● **Source data**:

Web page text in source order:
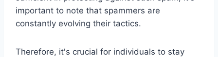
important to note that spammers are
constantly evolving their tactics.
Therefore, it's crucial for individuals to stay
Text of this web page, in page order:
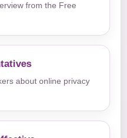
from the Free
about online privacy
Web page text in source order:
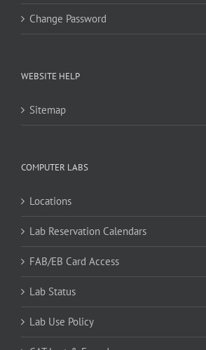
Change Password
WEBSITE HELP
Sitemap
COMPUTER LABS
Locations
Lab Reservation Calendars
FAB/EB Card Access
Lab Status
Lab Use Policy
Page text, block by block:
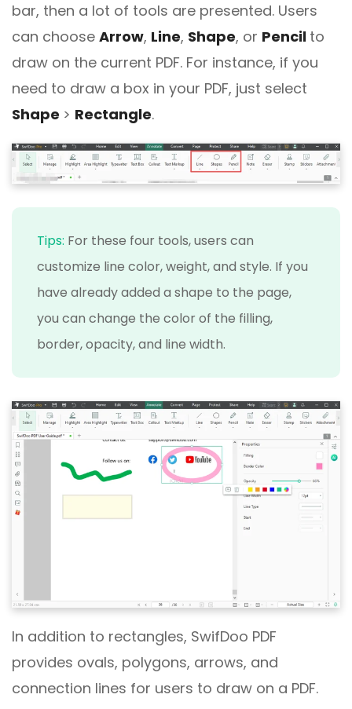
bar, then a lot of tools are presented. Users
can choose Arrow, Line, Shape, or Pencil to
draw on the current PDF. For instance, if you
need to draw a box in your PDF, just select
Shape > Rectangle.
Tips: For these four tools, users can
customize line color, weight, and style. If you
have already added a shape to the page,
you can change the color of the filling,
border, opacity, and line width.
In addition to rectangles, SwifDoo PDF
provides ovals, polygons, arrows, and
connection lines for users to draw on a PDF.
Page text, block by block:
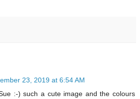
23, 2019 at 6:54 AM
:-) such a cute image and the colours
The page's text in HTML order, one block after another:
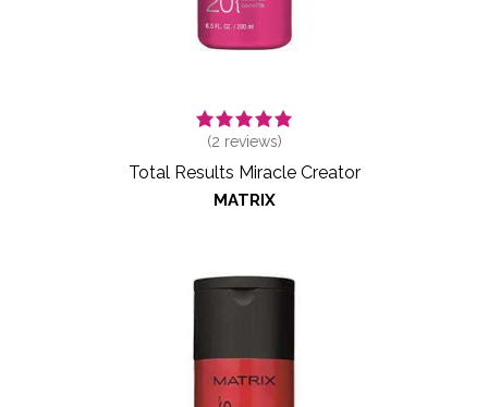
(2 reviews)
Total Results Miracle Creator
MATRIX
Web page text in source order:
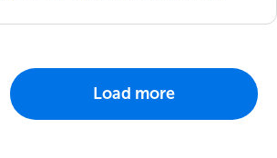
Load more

● **ACTIVITY**:
Leaving the pictures aside, output each entry above exactly as written.

● **FINISHED TASK**:
Web page text in source order:
important to note that spammers are
constantly evolving their tactics.
Therefore, it's crucial for individuals to stay
Text of this web page, in page order:
from the Free
about online privacy
Web page text in source order:
Change Password
WEBSITE HELP
Sitemap
COMPUTER LABS
Locations
Lab Reservation Calendars
FAB/EB Card Access
Lab Status
Lab Use Policy
Page text, block by block:
bar, then a lot of tools are presented. Users
can choose Arrow, Line, Shape, or Pencil to
draw on the current PDF. For instance, if you
need to draw a box in your PDF, just select
Shape > Rectangle.
Tips: For these four tools, users can
customize line color, weight, and style. If you
have already added a shape to the page,
you can change the color of the filling,
border, opacity, and line width.
In addition to rectangles, SwifDoo PDF
provides ovals, polygons, arrows, and
connection lines for users to draw on a PDF.
Page text, block by block:
23, 2019 at 6:54 AM
:-) such a cute image and the colours
The page's text in HTML order, one block after another:
(2 reviews)
Total Results Miracle Creator
MATRIX
Web page text in source order:
Load more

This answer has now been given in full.